Philip Carabot: Sex workers simply do not trust the system.Philip Carabot: Sex workers simply do not trust the system.

Prostitution should be legalised and made as safe as possible with compulsory regular health checks, like the German model, according to Malta’s top sexual health expert.

“I have found it very difficult over the years to attract sex workers to the clinic. They simply do not trust the system, because they are an illegal profession,” GU clinic consultant Philip Carabot said.

Dr Carabot was speaking to The Sunday Times of Malta following a report on sexual health published by the European Centre for Disease Prevention and Control, which profiled EU and European Economic Area (EEA) member states. Unlike several other countries, Malta does not have a national prevention programme for HIV and sexually transmitted infections (STIs) which targets three specific, vulnerable groups: men having sex with men, migrants and sex workers.

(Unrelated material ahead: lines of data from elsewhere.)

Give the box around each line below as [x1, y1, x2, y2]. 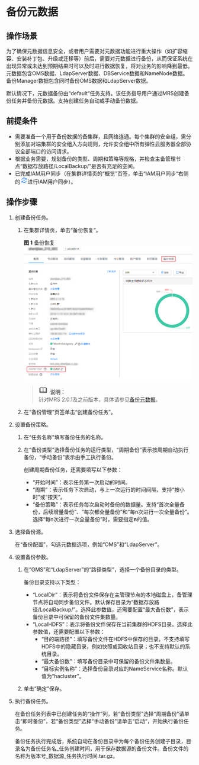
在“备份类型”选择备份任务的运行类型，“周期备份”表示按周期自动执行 [23, 446, 189, 453]
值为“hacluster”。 [41, 673, 85, 680]
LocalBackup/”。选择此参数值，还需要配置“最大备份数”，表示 [39, 606, 190, 613]
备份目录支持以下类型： [23, 579, 81, 586]
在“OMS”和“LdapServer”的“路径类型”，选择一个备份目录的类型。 [23, 566, 182, 573]
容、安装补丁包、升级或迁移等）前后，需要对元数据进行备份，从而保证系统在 [6, 55, 193, 62]
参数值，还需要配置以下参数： [32, 628, 105, 635]
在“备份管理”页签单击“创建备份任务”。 [23, 409, 117, 416]
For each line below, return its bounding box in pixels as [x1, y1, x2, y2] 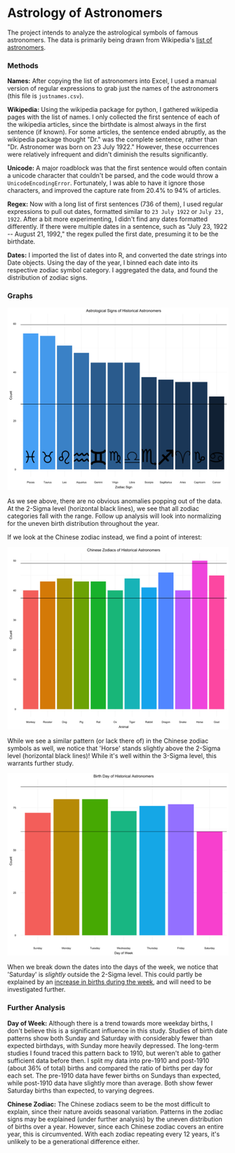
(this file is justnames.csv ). [7, 92, 84, 100]
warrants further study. [7, 759, 74, 768]
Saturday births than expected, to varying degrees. [7, 1086, 154, 1095]
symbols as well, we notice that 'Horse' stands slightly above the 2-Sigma [7, 744, 221, 752]
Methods [7, 61, 39, 70]
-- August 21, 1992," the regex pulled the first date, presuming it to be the [7, 230, 219, 239]
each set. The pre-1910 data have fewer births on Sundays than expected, [7, 1071, 221, 1080]
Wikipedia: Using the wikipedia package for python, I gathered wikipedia [7, 106, 219, 114]
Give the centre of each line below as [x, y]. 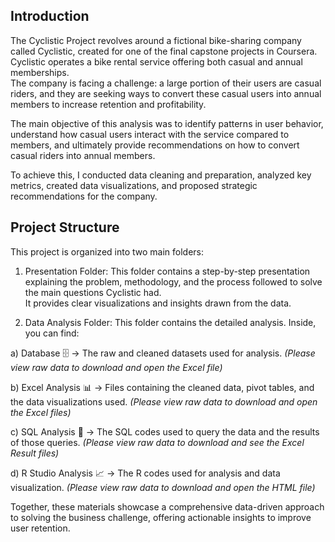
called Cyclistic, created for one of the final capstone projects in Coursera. [164, 51]
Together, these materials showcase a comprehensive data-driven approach [167, 506]
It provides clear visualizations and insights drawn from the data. [158, 303]
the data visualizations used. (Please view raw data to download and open [164, 401]
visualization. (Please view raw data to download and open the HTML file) [163, 487]
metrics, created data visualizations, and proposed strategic [134, 185]
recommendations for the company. [84, 196]
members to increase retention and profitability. [108, 104]
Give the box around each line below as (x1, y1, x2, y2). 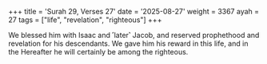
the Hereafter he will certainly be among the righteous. (8, 47, 189, 56)
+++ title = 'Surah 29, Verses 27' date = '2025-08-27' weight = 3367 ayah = (8, 7, 260, 16)
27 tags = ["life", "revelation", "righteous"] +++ (8, 15, 162, 24)
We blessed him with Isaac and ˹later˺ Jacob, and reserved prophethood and (8, 31, 260, 40)
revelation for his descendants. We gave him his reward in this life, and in (8, 39, 249, 48)
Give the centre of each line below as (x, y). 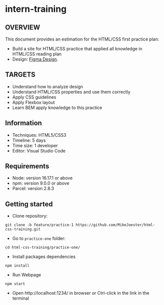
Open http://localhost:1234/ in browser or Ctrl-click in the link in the (81, 293)
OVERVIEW (23, 27)
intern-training (36, 9)
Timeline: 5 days (29, 140)
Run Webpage (27, 275)
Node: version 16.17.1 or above (42, 178)
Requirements (27, 166)
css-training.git (23, 229)
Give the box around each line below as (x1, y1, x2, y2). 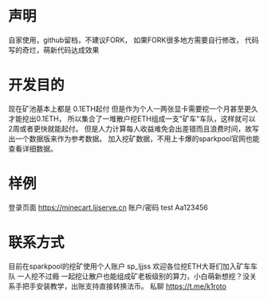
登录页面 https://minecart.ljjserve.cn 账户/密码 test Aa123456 (8, 203, 209, 212)
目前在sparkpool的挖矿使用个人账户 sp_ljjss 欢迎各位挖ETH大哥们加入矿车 (8, 261, 251, 271)
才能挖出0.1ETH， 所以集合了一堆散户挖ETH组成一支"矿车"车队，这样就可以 (8, 113, 256, 124)
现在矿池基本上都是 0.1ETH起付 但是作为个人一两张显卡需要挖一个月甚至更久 (8, 104, 258, 113)
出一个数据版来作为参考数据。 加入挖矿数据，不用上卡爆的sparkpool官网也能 (8, 133, 260, 144)
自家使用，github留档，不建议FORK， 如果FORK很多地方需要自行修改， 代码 (8, 35, 259, 45)
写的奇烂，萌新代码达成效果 (8, 45, 100, 54)
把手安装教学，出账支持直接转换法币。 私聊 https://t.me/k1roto (22, 281, 227, 291)
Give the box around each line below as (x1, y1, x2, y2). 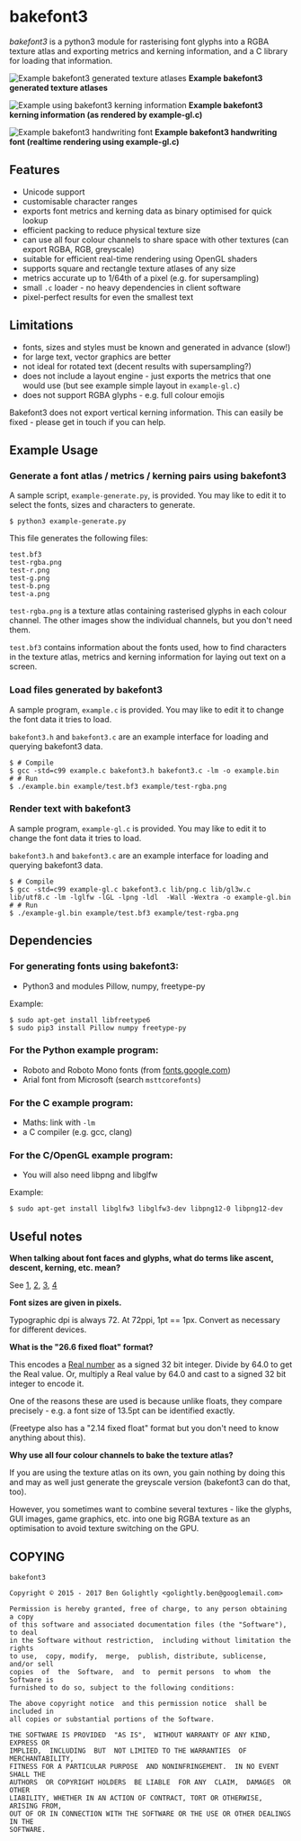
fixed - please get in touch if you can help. (9, 416, 166, 427)
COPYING (9, 1549, 66, 1564)
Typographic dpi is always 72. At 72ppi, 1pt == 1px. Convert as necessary (9, 1315, 280, 1326)
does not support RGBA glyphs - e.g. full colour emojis (22, 389, 225, 400)
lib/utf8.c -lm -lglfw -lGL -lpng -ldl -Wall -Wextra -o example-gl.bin (9, 893, 292, 902)
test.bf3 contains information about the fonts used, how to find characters (9, 642, 288, 653)
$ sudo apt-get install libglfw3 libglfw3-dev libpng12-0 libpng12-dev (9, 1204, 283, 1213)
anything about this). (9, 1432, 86, 1443)

Moreover, Malta is one of only four EU/EEA countries to explicitly criminalise sex work.

The report notes that the legality of sex work affects sex workers’ vulnerability to HIV/STIs and other sexual and reproductive health hazards.

Criminalisation was found to result in reluctance among sex workers to access healthcare and support services.

Dr Carabot stressed the importance of targeting the three vulnerable groups.

We have failed several generations with our head in the sand attitude

“Unfortunately, our idea of sexual health promotion is to lump everybody in the same pigeon-hole, and repeat the mantra of the ABC [abstinence, be faithful, use a condom] ad nauseam. This does not work and is a waste of time. Each group has its own needs and expectations, and they are very different.”

Malta also lacks a national strategy to prevent teenage pregnancy. Interestingly, Malta was the only country where no data was available on the percentage of 15-year-olds engaging in sexual intercourse and whether or not they used condoms.

Dr Carabot believes that young teens should be one of the major target groups.

“We have become very blasé about our teen mums. It has crept on us and because of our inaction it has become a social norm.

“We should have nipped it in the bud, but because of our endemic reluctance to be proactive, rather than the usual crisis management, the situation is what it is today.

‘Nation has become blasé over teen mums’

“The age of consent does not determine when people start having sex. Shouldn’t we consider changing it to 16?”

Contrary to several other countries, Malta has never carried a campaign promoting condom and contraceptive use.

Does he believe that this should be undertaken in Malta?

“Unfortunately, some still like to delude themselves that we are still living in a Catholic utopia where nobody has sex outside marriage and all we need to tell young people is to abstain and all will be well.

“We have failed several generations with our head in the sand attitude. Condom campaigns are essential but should not be exclusive of other messages, always tailored to individual target groups.”

While Malta has a national antenatal screening programme for HIV and a publically funded HPV vaccination programme, it lacks national screening programmes for chlamydia and cervical cancer.

As a result, screening was being done on girls as young as 13 and every six months for no apparent reason.

“Worse still, the smear test is very frequently used as a screen for STIs which is, of course, nonsense.”

According to the statistics, Malta did not have an alarmingly high incidence of STIs.

However, Dr Carabot noted that GU clinic statistics should not be misrepresented as national statistics because they only represent a unique group of patients which attend one clinic run by one doctor.

“My feeling is that the actual incidence of at least certain infections is actually much higher then we think – syphilis and gonorrhoea in particular. There is a substantial sub-group which practises completely anonymous sex and with multiple partners.

“I shudder to think of the number of people with syphilis and gonorrhoea happily, and possibly unknowingly, infecting other people every weekend in our ‘entertainment establishments’!

“We have been advocating the need for national prevalence studies for several years now, but so far nothing has happened. Without basic information, we cannot even begin to plan any rational sexual health strategy. Otherwise we restrict ourselves to the occasional leaflet or poster which as well-intentioned as it might be, is of very limited, if any, long term value.”